TASK ITEM: Among the records that follow, how many lines contain the word "COVID"? Give the number and no other words.

Stored entries:
###

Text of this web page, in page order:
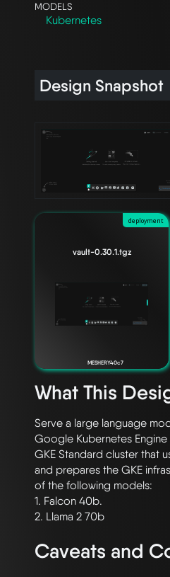
MODELS
Kubernetes
Design Snapshot
deployment
vault-0.30.1.tgz
MESHERY40c7
What This
Serve a large language
Google Kubernetes Engine
GKE Standard cluster that
and prepares the GKE
of the following models:
1. Falcon 40b.
Caveats and
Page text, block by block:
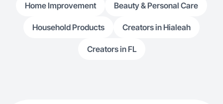
Home Improvement Beauty & Personal Care
Household Products Creators in Hialeah
Creators in FL
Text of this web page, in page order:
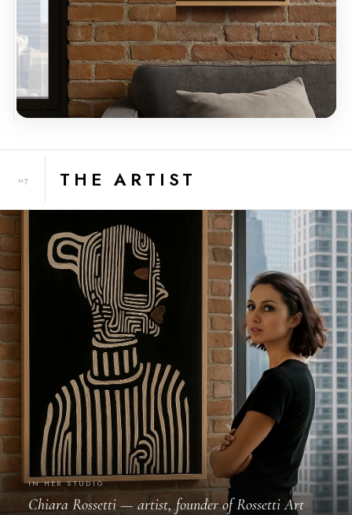
07 THE ARTIST
IN HER STUDIO
Chiara Rossetti — artist, founder of Rossetti Art
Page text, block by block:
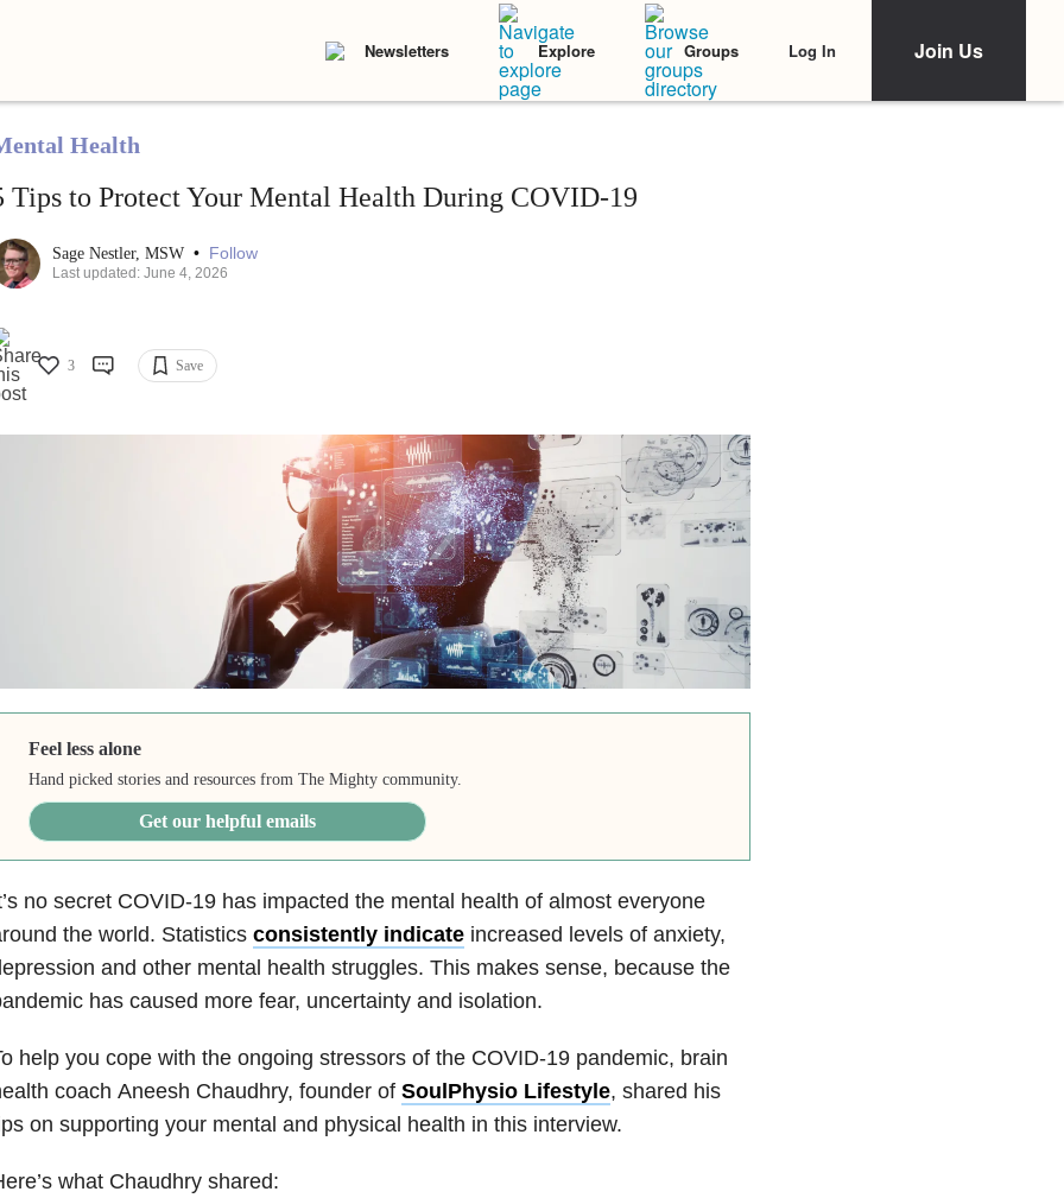
Newsletters Explore Groups Log In Join Us
Health
Tips to Protect Your Mental Health During COVID-19
Sage Nestler, MSW • Follow
Last updated: June 4, 2026
3 Save
Feel less alone
Hand picked stories and resources from The Mighty community.
Get our helpful emails
no secret COVID-19 has impacted the mental health of almost everyone
the world. Statistics consistently indicateincreased levels of anxiety,
and other mental health struggles. This makes sense, because the
has caused more fear, uncertainty and isolation.
help you cope with the ongoing stressors of the COVID-19 pandemic, brain
coach Aneesh Chaudhry, founder of SoulPhysio Lifestyle, shared his
on supporting your mental and physical health in this interview.
what Chaudhry shared:

###

TASK SOLUTION: 3